The Egrant inquiry dismissed documentation showing Michelle Muscat’s alleged ownership of Egrant on the basis of declarations by a former Mossack Fonseca employee about the signatures appearing on it.
Mossack Fonseca was notoriously indifferent to the signatures appearing on documents it processed. Consider the case of a Slovenian inspector who lost his job when a Panama company in his name was found by the Panama leaks.
It later turned out that the signature on the company documents was not his and a Chinese intermediary likely set up off-shore companies stealing the inspector’s identity for the purpose.
The case was investigated by news organisation Oštro that in March 2016 contacted a Mossack Fonseca employee who admitted to them the signatures did not match.

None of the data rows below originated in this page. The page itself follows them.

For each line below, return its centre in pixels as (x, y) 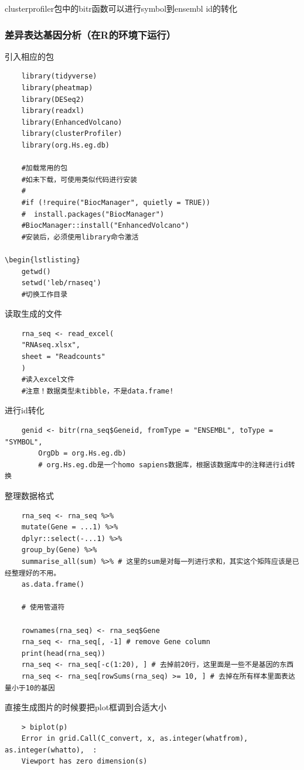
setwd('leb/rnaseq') (61, 283)
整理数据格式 (29, 495)
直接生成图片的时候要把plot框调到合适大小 (86, 707)
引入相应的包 (29, 56)
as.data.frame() (53, 585)
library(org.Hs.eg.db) (65, 145)
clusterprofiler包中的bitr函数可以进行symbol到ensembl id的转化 (121, 8)
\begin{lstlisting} (42, 260)
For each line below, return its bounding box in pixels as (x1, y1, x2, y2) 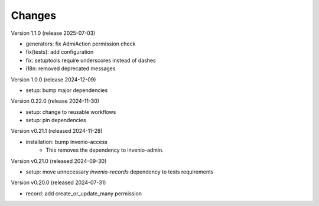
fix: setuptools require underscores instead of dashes (25, 57, 156, 64)
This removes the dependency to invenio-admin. (45, 146, 164, 153)
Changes (11, 9, 56, 22)
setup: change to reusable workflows (25, 108, 116, 115)
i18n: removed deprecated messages (25, 65, 116, 72)
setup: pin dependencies (25, 117, 86, 124)
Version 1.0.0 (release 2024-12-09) (11, 76, 96, 83)
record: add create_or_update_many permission (25, 189, 142, 197)
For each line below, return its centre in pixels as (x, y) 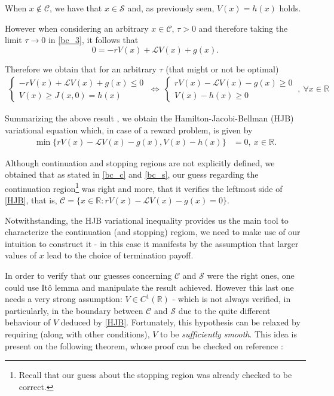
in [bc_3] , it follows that (93, 40)
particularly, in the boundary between (74, 310)
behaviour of (28, 322)
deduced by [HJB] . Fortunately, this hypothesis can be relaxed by (180, 322)
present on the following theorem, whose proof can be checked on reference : (144, 345)
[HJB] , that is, (31, 200)
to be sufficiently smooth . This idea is (229, 334)
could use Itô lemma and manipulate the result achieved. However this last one (149, 287)
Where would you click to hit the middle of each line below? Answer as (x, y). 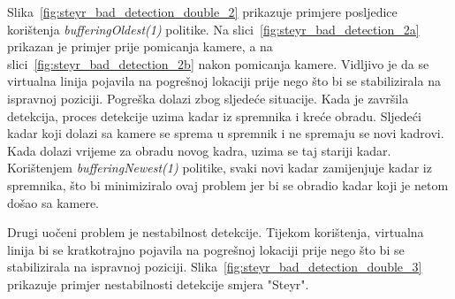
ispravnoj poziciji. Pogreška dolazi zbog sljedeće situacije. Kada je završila (208, 98)
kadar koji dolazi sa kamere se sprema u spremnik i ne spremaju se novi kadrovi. (226, 133)
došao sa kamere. (53, 202)
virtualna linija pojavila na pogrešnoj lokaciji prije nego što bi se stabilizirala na (224, 81)
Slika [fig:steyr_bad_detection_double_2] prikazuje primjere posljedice (202, 11)
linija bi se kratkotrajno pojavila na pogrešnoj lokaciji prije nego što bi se (206, 249)
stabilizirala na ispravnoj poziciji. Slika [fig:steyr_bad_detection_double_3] (215, 267)
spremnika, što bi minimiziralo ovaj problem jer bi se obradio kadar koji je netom (228, 184)
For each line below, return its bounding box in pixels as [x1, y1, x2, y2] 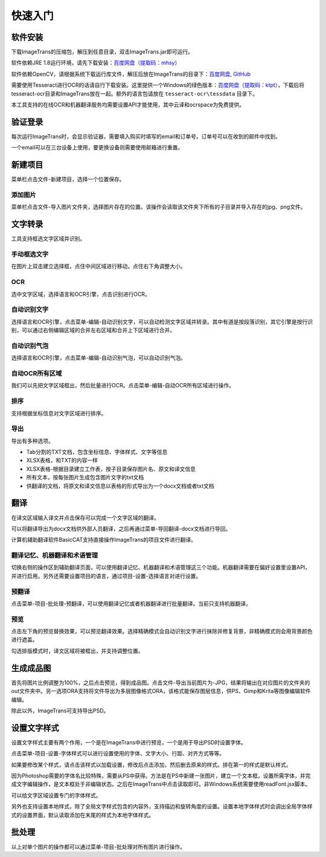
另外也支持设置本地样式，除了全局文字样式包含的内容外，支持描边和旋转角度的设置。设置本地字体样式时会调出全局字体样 [11, 803, 313, 810]
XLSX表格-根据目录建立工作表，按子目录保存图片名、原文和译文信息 [26, 465, 196, 472]
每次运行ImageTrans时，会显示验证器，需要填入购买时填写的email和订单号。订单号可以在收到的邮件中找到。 [11, 133, 281, 140]
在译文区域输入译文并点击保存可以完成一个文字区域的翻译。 [11, 514, 159, 521]
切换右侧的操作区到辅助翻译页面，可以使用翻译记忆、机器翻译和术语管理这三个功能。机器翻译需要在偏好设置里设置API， [11, 563, 311, 571]
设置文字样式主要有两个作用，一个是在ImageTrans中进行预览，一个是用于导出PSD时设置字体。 [11, 738, 247, 746]
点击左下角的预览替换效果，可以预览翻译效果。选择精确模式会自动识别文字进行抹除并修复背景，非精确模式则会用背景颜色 [11, 628, 313, 635]
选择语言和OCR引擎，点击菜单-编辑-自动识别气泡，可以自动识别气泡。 [11, 354, 187, 361]
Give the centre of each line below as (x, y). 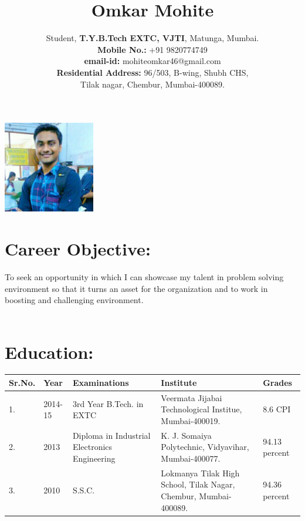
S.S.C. (84, 490)
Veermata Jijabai (192, 397)
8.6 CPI (277, 409)
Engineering (94, 458)
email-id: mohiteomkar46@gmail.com (152, 61)
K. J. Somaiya (186, 435)
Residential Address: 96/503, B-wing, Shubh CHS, (152, 72)
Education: (49, 352)
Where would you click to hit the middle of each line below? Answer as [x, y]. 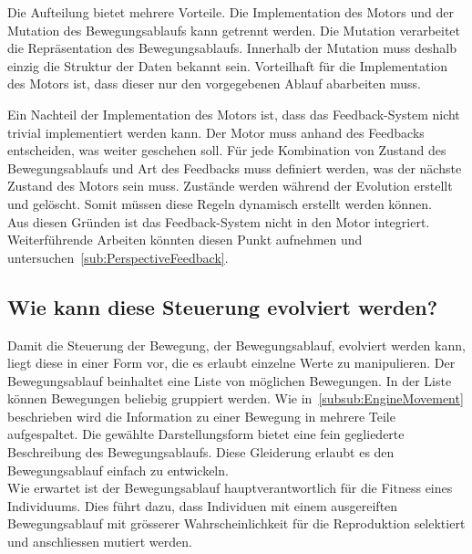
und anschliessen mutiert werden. [100, 542]
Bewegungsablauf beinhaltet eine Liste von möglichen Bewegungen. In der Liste [230, 380]
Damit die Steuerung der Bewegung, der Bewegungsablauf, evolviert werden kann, [236, 345]
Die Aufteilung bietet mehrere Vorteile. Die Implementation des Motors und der [231, 12]
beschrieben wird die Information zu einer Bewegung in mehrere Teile [201, 416]
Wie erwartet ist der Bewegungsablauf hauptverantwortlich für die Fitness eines [230, 488]
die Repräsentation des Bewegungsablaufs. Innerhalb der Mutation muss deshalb [232, 48]
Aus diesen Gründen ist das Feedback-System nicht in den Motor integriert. [219, 221]
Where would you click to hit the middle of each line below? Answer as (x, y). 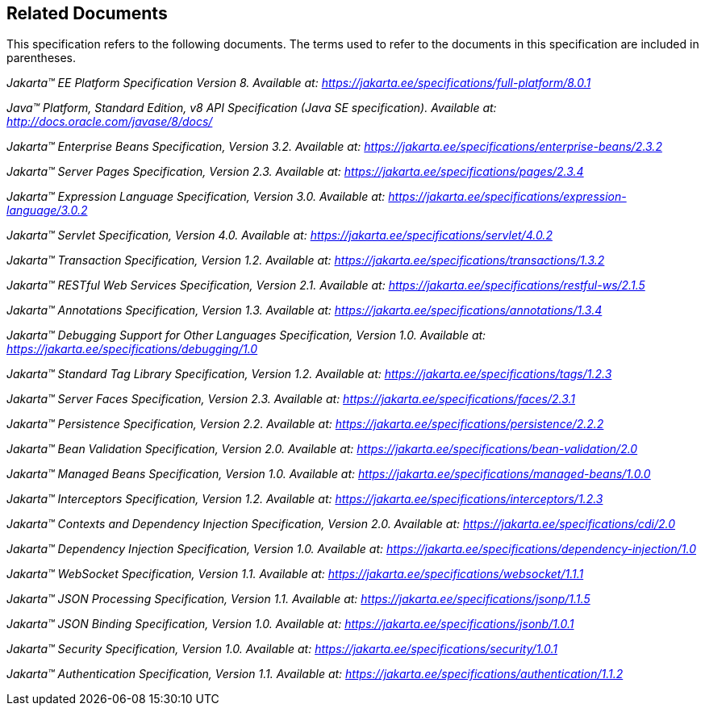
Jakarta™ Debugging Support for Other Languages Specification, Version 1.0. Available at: (246, 335)
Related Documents (87, 13)
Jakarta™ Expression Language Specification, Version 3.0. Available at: (196, 197)
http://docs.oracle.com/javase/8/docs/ (110, 122)
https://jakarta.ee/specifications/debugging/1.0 (132, 349)
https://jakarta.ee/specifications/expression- (507, 197)
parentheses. (42, 58)
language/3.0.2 (47, 210)
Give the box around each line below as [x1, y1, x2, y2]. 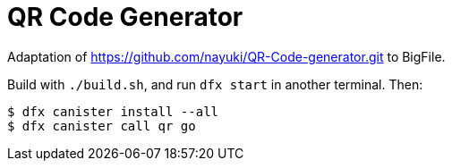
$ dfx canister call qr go [7, 118, 196, 133]
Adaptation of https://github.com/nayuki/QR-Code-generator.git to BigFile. [7, 48, 446, 64]
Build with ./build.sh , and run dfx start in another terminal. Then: [7, 76, 423, 92]
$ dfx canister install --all [7, 104, 219, 119]

A senior representative of a Chinese pharmaceutical company Menovo may have misused the passport of the European inspector to set up offshore companies in his name. In 2016 the inspector filed a criminal complaint for identity theft and was dismissed by his employer.
The passport copy used to set up the offshore companies seems to bear a different signature from the inspector’s real passport. Mossack Fonseca employees performed an internal check and confirmed the irregularity after receiving questions from Slovenian reporters in 2016.
“Signatures … are NOT the same,” confirmed a Mossack Fonseca employee after receiving questions from journalists.
This is not a unique occurrence at Mossack Fonseca. The testimony of a formal employee of this organisation was the basis for dismissal of documentation suggesting Michelle Muscat owned Egrant, a company set up by Mossack Fonseca in 2013.